El personal de la Academia de Artes de San Agustín llegó al auditorio a las 17:00 en punto. Encontraron a una de las mejores flautistas de la academia tirada en el suelo con una bolsa en su cabeza. Cancelaron inmediatamente el recital y lo reprogramaron para el veintitrés de junio.
Helena se sentía como una completa estúpida. Había guardado la llave en su zapato, pero sus piernas temblorosas no la dejaron sentirlas. Solamente cuando se tranquilizó pudo recordar dónde estaban. Por su culpa su amiga estaba muerta, y no había forma de aliviar aquella pena. Ella faltó al recital, y en sus años siguientes faltaría a todos los demás recitales de la academia. Los padres de Lucía le pidieron que tocara una canción para su funeral, y ella sabía cuál canción tocar.
En la iglesia mucha gente lloraba por la partida de aquella dulce joven de diecisiete años, que tenía un futuro brillante como flautista. El padre dio un sermón acerca del suicidio, cosa que molestó a sus padres, pues sabían que Lucía jamás haría una cosa así, pero así lo dictaminó la policía. Cuando el padre finalizó, Helena tocó "Yesterday". En su cabeza contaba el tiempo para que fuera perfecto, como lo quería su amiga. Al terminar, dijo en voz baja 2:43, y cuando alzó su mirada vio a Lucía.
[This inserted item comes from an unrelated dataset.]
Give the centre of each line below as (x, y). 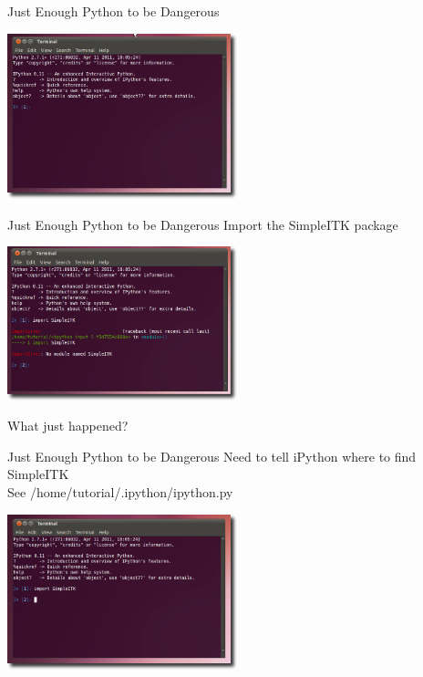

Tenía una bolsa en su cabeza, y susurró: tú también deberías estar muerta. Helena se paralizó del miedo al escuchar esas palabras, y fue entonces que sintió -finalmente- la sangre de su cuello acumularse. Los presentes en el funeral sólo vieron como la joven de dieciséis años chocó su cabeza contra las teclas del piano, y luego cayó al suelo.